Je dispose d'une ressource très variée qui compte près de cinquante statuts différents. Nous avons la chance de pouvoir profiter d'une alchimie intéressante de militaires - en majorité à 79% - et de civils - 21 % - d'expérience opérationnelle et d'expertise universitaire, de jeunesse et d'ancienneté, d'hommes et de femmes - près de 28% - de fonctionnaires et de contractuels. Je souhaite valoriser cette richesse et je veux donc faire un effort sur l'attractivité des parcours professionnels.

Pour le personnel militaire, la réalisation des effectifs est la priorité dont je me suis ouvert au CEMA et aux gestionnaires des armées. Pour le personnel civil, nous souhaitons avancer dans la création d'un statut d'emploi offrant une plus grande lisibilité de carrière à nos agents, et permettant de leur offrir des perspectives de responsabilité. En collaboration avec le coordonnateur national du renseignement, nous avons appuyé les initiatives de la communauté nationale dans ce sens et dans celui du développement d'une plus grande mobilité entre les services de renseignement.
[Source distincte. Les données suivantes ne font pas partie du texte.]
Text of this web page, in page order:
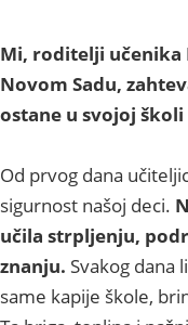
Mi, roditelji učenika
Novom Sadu,
ostane u svojoj
Od prvog dana
sigurnost našoj deci.
učila strpljenju,
znanju. Svakog dana
same kapije škole,
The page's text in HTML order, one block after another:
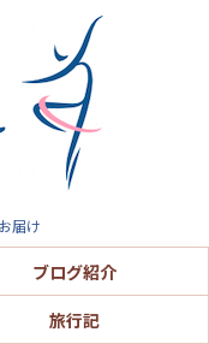
届け
ブログ紹介
旅行記
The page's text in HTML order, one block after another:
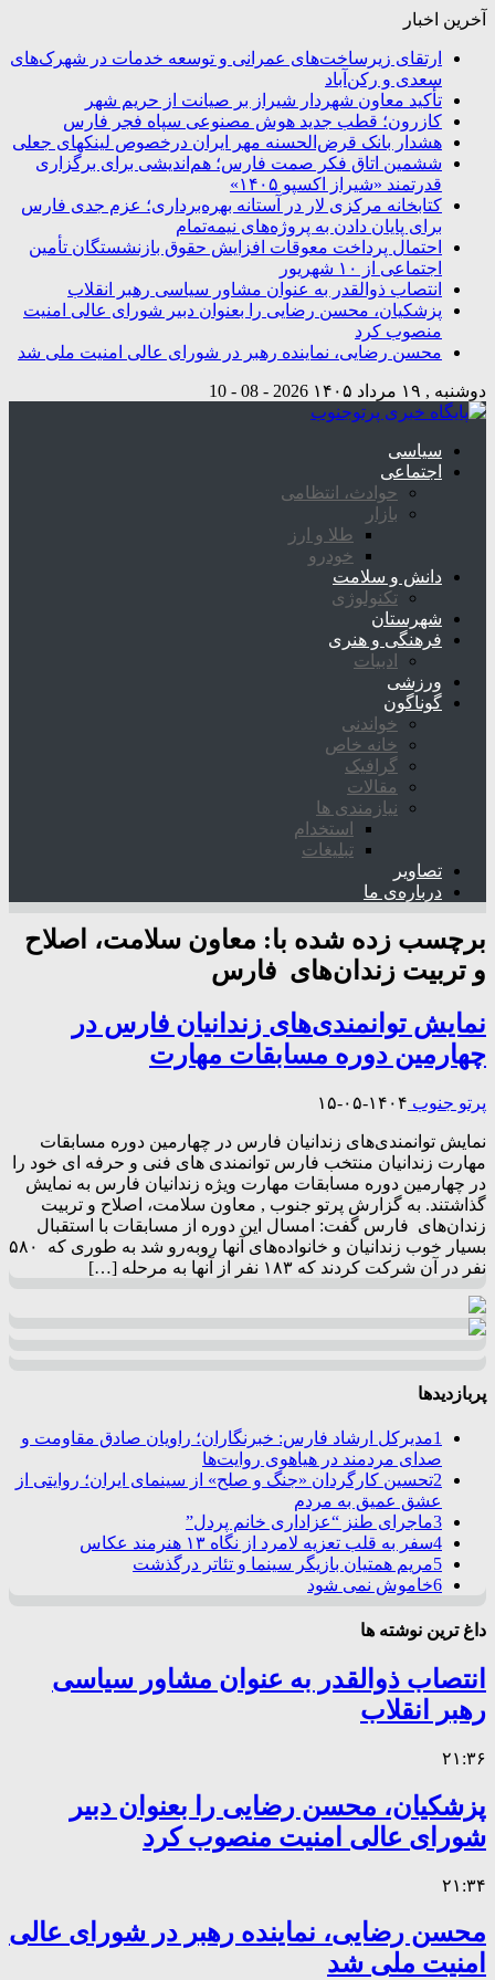
آخرین اخبار
ارتقای زیرساخت‌های عمرانی و توسعه خدمات در شهرک‌های
سعدی و رکن‌آباد
تأکید معاون شهردار شیراز بر صیانت از حریم شهر
کازرون؛ قطب جدید هوش مصنوعی سپاه فجر فارس
هشدار بانک قرض‌الحسنه مهر ایران درخصوص لینکهای جعلی
ششمین اتاق فکر صمت فارس؛ هم‌اندیشی برای برگزاری
قدرتمند «شیراز اکسپو ۱۴۰۵»
کتابخانه مرکزی لار در آستانه بهره‌برداری؛ عزم جدی فارس
برای پایان دادن به پروژه‌های نیمه‌تمام
احتمال پرداخت معوقات افزایش حقوق بازنشستگان تأمین
اجتماعی از ۱۰ شهریور
انتصاب ذوالقدر به عنوان مشاور سیاسی رهبر انقلاب
پزشکیان، محسن رضایی را بعنوان دبیر شورای عالی امنیت
منصوب کرد
محسن رضایی، نماینده رهبر در شورای عالی امنیت ملی شد
دوشنبه , ۱۹ مرداد ۱۴۰۵ 2026 - 08 - 10
سیاسی
اجتماعی
حوادث، انتظامی
بازار
طلا و ارز
خودرو
دانش و سلامت
تکنولوژی
شهرستان
فرهنگی و هنری
ادبیات
ورزشی
گوناگون
خواندنی
خانه خاص
گرافیک
مقالات
نیازمندی ها
استخدام
تبلیغات
تصاویر
درباره‌ی ما
برچسب زده شده با: معاون سلامت، اصلاح
و تربیت زندان‌های فارس
نمایش توانمندی‌های زندانیان فارس در
چهارمین دوره مسابقات مهارت
پرتو جنوب ۱۴۰۴-۰۵-۱۵
نمایش توانمندی‌های زندانیان فارس در چهارمین دوره مسابقات
مهارت زندانیان منتخب فارس توانمندی های فنی و حرفه ای خود را
در چهارمین دوره مسابقات مهارت ویژه زندانیان فارس به نمایش
گذاشتند. به گزارش پرتو جنوب , معاون سلامت، اصلاح و تربیت
زندان‌های فارس گفت: امسال این دوره از مسابقات با استقبال
بسیار خوب زندانیان و خانواده‌های آنها رو‌به‌رو شد به طوری که ۵۸۰
نفر در آن شرکت کردند که ۱۸۳ نفر از آنها به مرحله […]
پربازدیدها
1مدیرکل ارشاد فارس: خبرنگاران؛ راویان صادق مقاومت و
صدای مردمند در هیاهوی روایت‌ها
2تحسین کارگردان «جنگ و صلح» از سینمای ایران؛ روایتی از
عشق عمیق به مردم
3ماجرای طنز “عزاداری خانم پردل”
4سفر به قلب تعزیه لامرد از نگاه ۱۳ هنرمند عکاس
5مریم همتیان بازیگر سینما و تئاتر درگذشت
6خاموش نمی شود
داغ ترین نوشته ها
انتصاب ذوالقدر به عنوان مشاور سیاسی
رهبر انقلاب
۲۱:۳۶
پزشکیان، محسن رضایی را بعنوان دبیر
شورای عالی امنیت منصوب کرد
۲۱:۳۴
محسن رضایی، نماینده رهبر در شورای عالی
امنیت ملی شد

Je crois enfin que la coopération entre les services est une clef de la réussite de nos missions propres, au profit de l'intérêt général. Le processus de mutualisation des capacités, motivé par la LPM, progresse bien et ne pose pas à ce jour de difficulté manifeste. Nous avons initié un embryon de coopération opérationnelle avec la mise en place d'une cellule composée d'agents des six services de renseignement, au cœur du centre de planification et de conduite des opérations, boulevard saint-germain, en appui des opérations des armées en Irak.

Cette cellule, baptisée Hermès, a tracé la voie d'une plus grande interaction entre les services, d'un échange dynamique et efficace de renseignement au profit de l'action militaire.

Face à une menace globalisée, les services de renseignement doivent offrir une réponse globale. Les enjeux sécuritaires qui nous concernent tous militent pour la pérennisation et la consolidation de dispositifs similaires. Nous mettrons ainsi bientôt en place un élément de liaison au sein de la direction générale de la sécurité intérieure (DGSI) en phase avec l'implication visible des armées sur le territoire national.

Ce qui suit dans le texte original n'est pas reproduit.